I slam the door behind me and run up the stairs. If she has a man with her, if there’s a man, if she, if … her floor. She’s standing in the doorway.
“So what’s wrong?” she asks.
“The thing with the car should never have happened. Just left standing like that. What will people think!”
“What are you talking about?”
“I must report it stolen.”
I walk past her into the apartment. There’s no one here. She’s alone. I sink down onto the nearest chair and switch on my cell phone. Nine calls, three from my office, six from home, three text messages. I switch it off again.
“What’s happened, Eric?”
I want to answer that absolutely nothing has happened, that everything has simply become too much for me. I want to answer that I’m just stuck. But all I say is “It’s been a hard day.” And as I’m looking at her, I realize I don’t even want to be here with her. I want to go home.

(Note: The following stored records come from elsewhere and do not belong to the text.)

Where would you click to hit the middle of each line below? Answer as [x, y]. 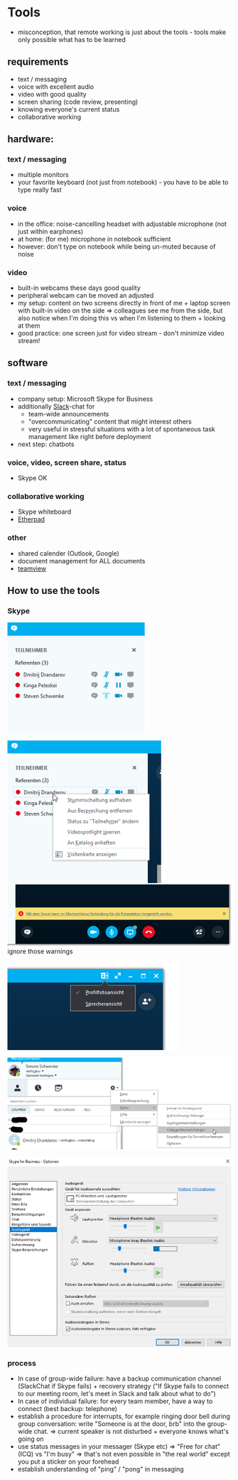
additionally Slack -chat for [56, 406]
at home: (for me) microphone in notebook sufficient [94, 239]
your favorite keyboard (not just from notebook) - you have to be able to [123, 183]
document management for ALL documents [81, 561]
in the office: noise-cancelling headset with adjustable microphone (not [122, 224]
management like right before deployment [90, 436]
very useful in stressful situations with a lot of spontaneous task [121, 429]
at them [29, 326]

“I wanted to be with you,” I say.
She comes closer, I stand up and manage to do everything necessary. My hands go where they’re supposed to, my movements are the right ones, and I even succeed in enjoying the fact that this is what she wants so much, and that she’s soft and smells good and maybe even loves me a little.
“Me too,” she whispers, and I ask myself what I’ve gone and said again now.

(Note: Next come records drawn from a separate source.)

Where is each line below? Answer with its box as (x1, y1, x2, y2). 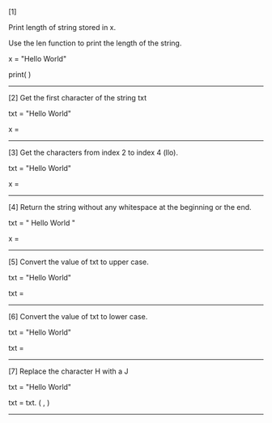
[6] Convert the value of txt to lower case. (8, 312, 148, 321)
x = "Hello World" (8, 54, 67, 63)
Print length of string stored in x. (8, 23, 117, 32)
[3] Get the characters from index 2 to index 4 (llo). (8, 147, 178, 157)
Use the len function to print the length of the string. (8, 38, 182, 48)
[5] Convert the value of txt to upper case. (8, 257, 149, 267)
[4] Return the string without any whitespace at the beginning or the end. (8, 203, 253, 211)
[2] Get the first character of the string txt (8, 93, 147, 102)

Afterward I lie there awake, listening to her breathing and looking up at the dark expanse of ceiling. I mustn’t go to sleep, I have to be home before dawn comes and Laura wants to tell me her dream.
I get up silently and put on my clothes. Sibylle doesn’t wake up. I slide out of the room on tiptoe.

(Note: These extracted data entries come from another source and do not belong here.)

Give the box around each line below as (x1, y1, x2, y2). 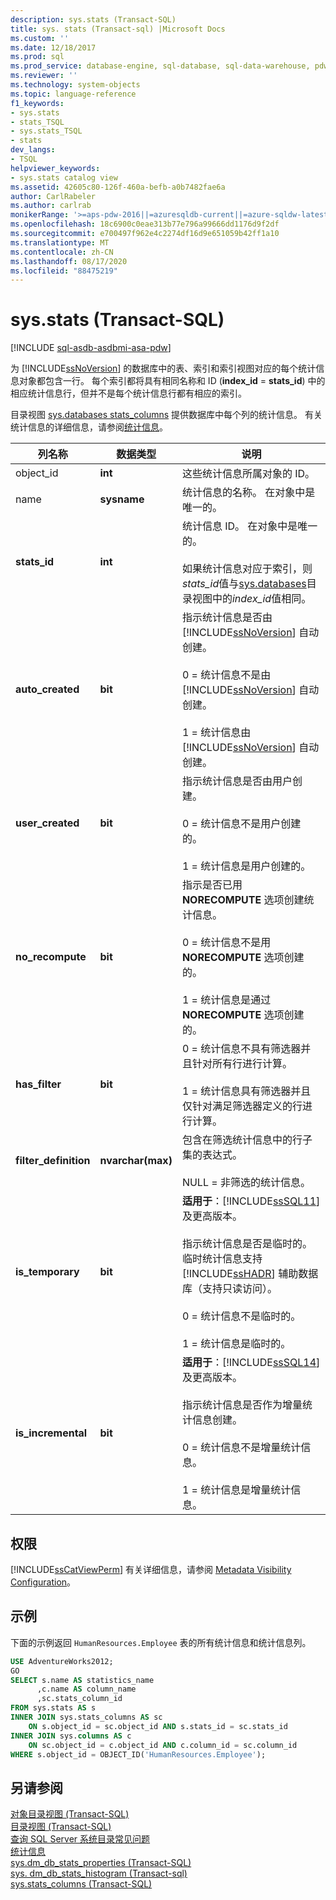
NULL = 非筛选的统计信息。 (181, 1176, 311, 1190)
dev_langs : (10, 145, 56, 155)
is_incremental (15, 1426, 88, 1440)
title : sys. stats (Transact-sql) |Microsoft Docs (10, 24, 226, 34)
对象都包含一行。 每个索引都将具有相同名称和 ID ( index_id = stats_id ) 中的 (18, 375, 326, 387)
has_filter (15, 1077, 62, 1091)
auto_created (15, 682, 80, 696)
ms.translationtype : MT (10, 237, 110, 248)

“Have you seen Carrière’s new exhibition?”
“Yes, and I’m a bit stumped.”
“Oh?”
“People say he challenges our usual ways of seeing. He says it too. In every art magazine right now. But basically what it boils down to is him admitting that pictures are only pictures, not reality. He’s as proud of this as a child who’s just discovered there is no Easter Bunny.”
“That’s mean.”
“But I really admire him.”
“Quite right, too.”
We both smile. The situation is complicated. In my profession it’s not just a matter of selling paintings — you also have to sell them to the right people. Naturally I have to convince Eliza that her collection needs another Eulenboeck, but at the same time Eliza has to convince me that her collection is the right home for Eulenboeck. There won’t be many more Eulenboecks coming onto the market, and meanwhile the museums have become interested in him, and granted, they pay less, but they can raise the reputation of an artist enormously, which in turn causes auction prices in the secondary market to soar. You have to be careful: if prices rise too precipitously, they soon collapse again, and the result is all the art magazines pronouncing that the market has delivered its verdict, and the name of the artist never recovers. So Eliza has to convince me that she won’t dispose of the painting I’m going to sell her as soon as she can turn a profit on it; she has to convince me that she’s a serious collector, just as I have to convince her that Eulenboeck’s value will not decline in the long run.
But we don’t talk about any of this. We each sit in front of a plate of salad, sip our mineral water, smile a lot, and talk about anything and everything except what it’s actually all about. I’m a good artist’s executor, she’s a good collector, and we both know the game.
So we talk about the terraces in Venice. Eliza has an apartment in Venice with a view of the Grand Canal. I went to visit once and it never stopped raining; mist crawled over the water and the city seemed lethargic, dark, and stagnant. We laugh about the parties at the Biennale, we both think that they’re exhausting and loud and a big effort, but you still have to go, you have no choice. We agree that great beauty makes too many demands: you are helpless in front of it, it’s as if you have to react in some way, do something, respond to it, but it remains mute, and rejects you with sovereign equanimity. This of course leads to Rilke. We talk about his time with Rodin, we talk briefly about Rodin himself, then, it’s unavoidable, we talk about Nietzsche. We order coffee, neither of us has touched our salad, who has an appetite on a day as hot as this? And now, because time is running out, we get around to talking briefly about Eulenboeck.